Comparing the needle insertion depth of 30 mm to insertion depth of 105 mm in phantom gel, the p-values were 0.14, 0.44, 0.07, and 0.02 for RMSE, IPE, OPE, and TE, respectively. Again, using the same reasoning (i.e., p-value of less than 0.05 to be statistically significant), the TE difference was significant between the two insertion depths, which is consistently shown. In cooked ham, the p-values were 0.03, 0.14, 0.01, and 0.004 for RMSE, IPE, OPE, and TE, respectively. The RMSE, OPE, and TE differences were significant between the two insertion depths, with all error metrics having greater values at the insertion depth of 105 mm. This result shows that for greater insertion depths, the FBG-based needle shape may not be as accurate as shorter insertion depths during insertion into cooked ham; this advancement remains as future work.
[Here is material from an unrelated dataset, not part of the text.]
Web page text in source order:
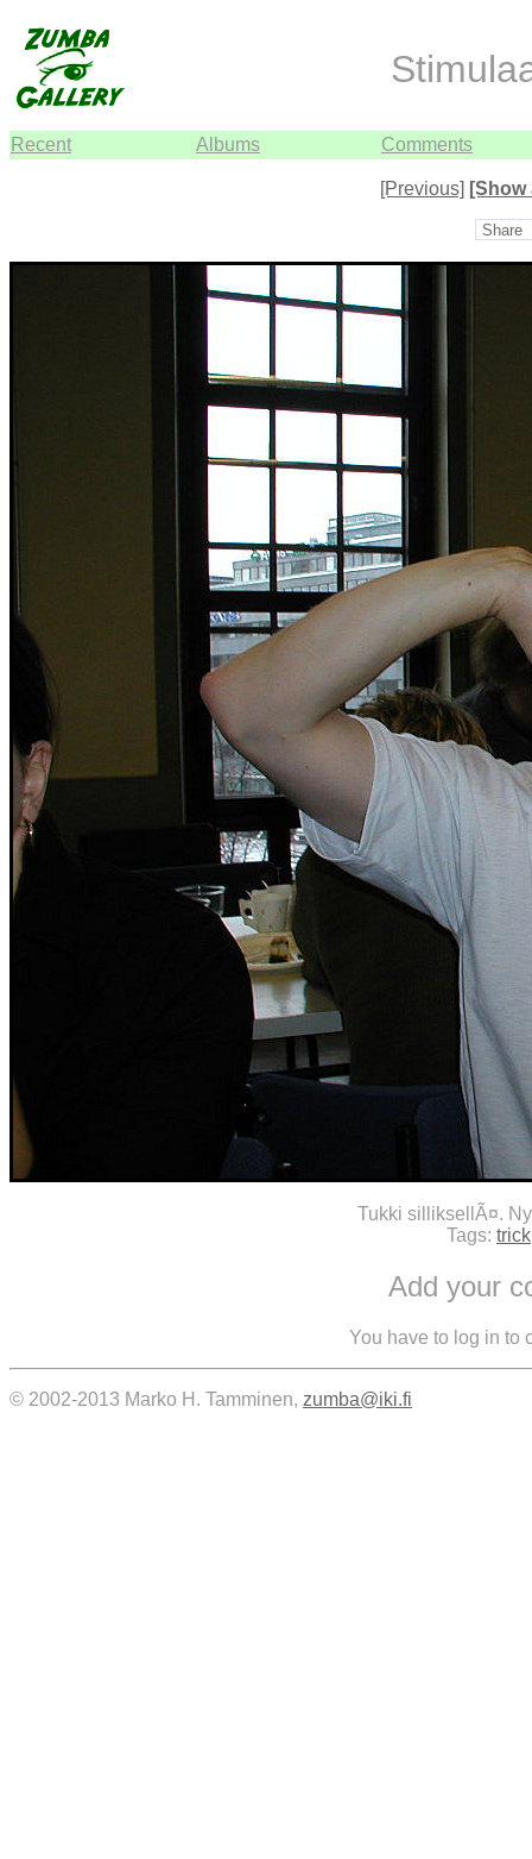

Table I and Table II show the mean and standard deviation of the four 3D shape error metrics of each insertion depth for the four validation trials for the gel phantom and cooked ham tissues, respectively.

TABLE I.

Mean shape errors between the FBG-determined needle shape and the CT ground truth for gel phantom validation trials (mean ± standard deviation)
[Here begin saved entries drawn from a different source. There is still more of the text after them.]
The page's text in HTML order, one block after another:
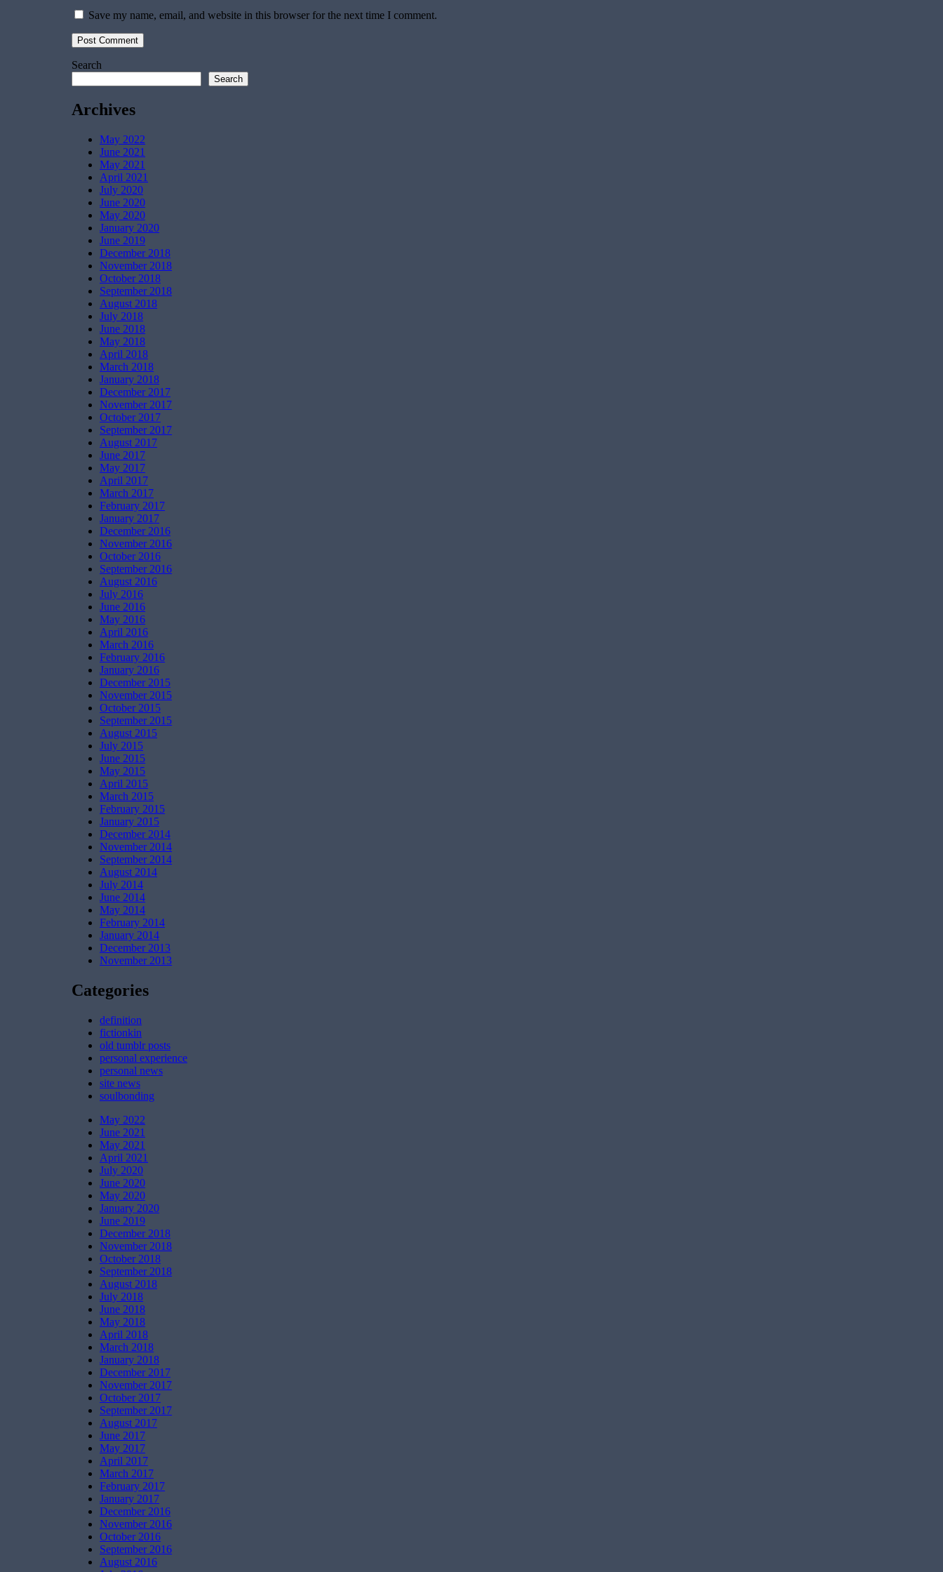
Save my name, email, and website in this browser for the next time I comment.
Search
Search
Archives
May 2022
June 2021
May 2021
April 2021
July 2020
June 2020
May 2020
January 2020
June 2019
December 2018
November 2018
October 2018
September 2018
August 2018
July 2018
June 2018
May 2018
April 2018
March 2018
January 2018
December 2017
November 2017
October 2017
September 2017
August 2017
June 2017
May 2017
April 2017
March 2017
February 2017
January 2017
December 2016
November 2016
October 2016
September 2016
August 2016
July 2016
June 2016
May 2016
April 2016
March 2016
February 2016
January 2016
December 2015
November 2015
October 2015
September 2015
August 2015
July 2015
June 2015
May 2015
April 2015
March 2015
February 2015
January 2015
December 2014
November 2014
September 2014
August 2014
July 2014
June 2014
May 2014
February 2014
January 2014
December 2013
November 2013
Categories
definition
fictionkin
old tumblr posts
personal experience
personal news
site news
soulbonding
May 2022
June 2021
May 2021
April 2021
July 2020
June 2020
May 2020
January 2020
June 2019
December 2018
November 2018
October 2018
September 2018
August 2018
July 2018
June 2018
May 2018
April 2018
March 2018
January 2018
December 2017
November 2017
October 2017
September 2017
August 2017
June 2017
May 2017
April 2017
March 2017
February 2017
January 2017
December 2016
November 2016
October 2016
September 2016
August 2016

Insertion Depth (mm)	RMSE (mm)	IPE (mm)	OPE (mm)	TE (mm)
30	0.82 ± 0.11	0.19 ± 0.16	0.77 ± 0.15	0.97 ± 0.21
45	0.66 ± 0.17	0.22 ± 0.13	0.58 ± 0.15	0.99 ± 0.30
60	0.95 ± 0.24	0.29 ± 0.09	0.87 ± 0.22	1.25 ± 0.46
75	0.88 ± 0.38	0.31 ± 0.13	0.73 ± 0.39	1.14 ± 0.86
90	0.88 ± 0.22	0.34 ± 0.16	0.72 ± 0.20	1.46 ± 0.07
105	1.24 ± 0.47	0.51 ± 0.10	0.94 ± 0.52	2.29 ± 0.77
120	1.16 ± 0.60	0.41 ± 0.08	0.90 ± 0.46	2.05 ± 1.92

TABLE II.

Mean shape errors between the FBG-determined needle shape and the CT ground truth for cooked ham validation trials (mean ± standard deviation)
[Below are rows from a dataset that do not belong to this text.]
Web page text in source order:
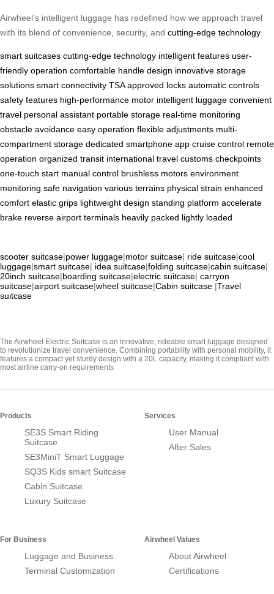
Airwheel’s intelligent luggage has redefined how we approach travel
with its blend of convenience, security, and cutting-edge technology.
smart suitcases cutting-edge technology intelligent features user-
friendly operation comfortable handle design innovative storage
solutions smart connectivity TSA approved locks automatic controls
safety features high-performance motor intelligent luggage convenient
travel personal assistant portable storage real-time monitoring
obstacle avoidance easy operation flexible adjustments multi-
compartment storage dedicated smartphone app cruise control remote
operation organized transit international travel customs checkpoints
one-touch start manual control brushless motors environment
monitoring safe navigation various terrains physical strain enhanced
comfort elastic grips lightweight design standing platform accelerate
brake reverse airport terminals heavily packed lightly loaded
scooter suitcase|power luggage|motor suitcase| ride suitcase|cool
luggage|smart suitcase| idea suitcase|folding suitcase|cabin suitcase|
20inch suitcase|boarding suitcase|electric suitcase| carryon
suitcase|airport suitcase|wheel suitcase|Cabin suitcase |Travel
suitcase
The Airwheel Electric Suitcase is an innovative, rideable smart luggage designed
to revolutionize travel convenience. Combining portability with personal mobility, it
features a compact yet sturdy design with a 20L capacity, making it compliant with
most airline carry-on requirements
Products
SE3S Smart Riding
Suitcase
SE3MiniT Smart Luggage
SQ3S Kids smart Suitcase
Cabin Suitcase
Luxury Suitcase
Services
User Manual
After Sales
For Business
Luggage and Business
Terminal Customization
Airwheel Values
About Airwheel
Certifications

Insertion Depth (mm)	RMSE (mm)	IPE (mm)	OPE (mm)	TE (mm)
30	0.84 ± 0.14	0.21 ± 0.16	0.79 ± 0.16	1.05 ± 0.25
45	0.66 ± 0.42	0.23 ± 0.18	0.59 ± 0.38	0.95 ± 0.66
60	0.87 ± 0.36	0.29 ± 0.10	0.74 ± 0.34	1.05 ± 0.75
75	0.96 ± 0.59	0.28 ± 0.12	0.82 ± 0.52	1.74 ± 1.15
90	1.15 ± 0.52	0.34 ± 0.17	0.95 ± 0.47	2.34 ± 0.76
105	1.29 ± 0.69	0.43 ± 0.20	1.01 ± 0.66	2.59 ± 1.18
120	1.12 ± 0.27	0.38 ± 0.12	0.86 ± 0.18	2.17 ± 0.90

V. Conclusion

We presented 3D shape reconstruction of a four-active area needle under 3D CT visualization in real tissue over varying insertion depths coupled with our experimental setup and 3D shape confirmation method using CT. We determined that the FBG-sensorized needle can provide accurate and real-time information during percutaneous procedures in gel phantoms and in real tissue. In the future, the CT image and the needle shape determined from the FBG could be displayed in an imaging software such as 3D Slicer for planning and validation of the percutaneous procedure. Current limitations of this work include the manual insertion of the needle; this remains as a future work as we plan to run similar experiments using a robot to insert the needle. This improvement would allow higher accuracy in determining the needle position relative to the tissue. With these improvements, the real-time needle shape collected from the FBG during insertion could be used to navigate the bevel-tipped needle towards the target in clinical settings. We also plan to run similar experiments in more realistic tissue to simulate human tissue, such as heterogeneous raw animal meat and/or a realistic prostate gel phantom, such as the CIRS Model 053L (CIRS Inc., Norfolk, VA, USA).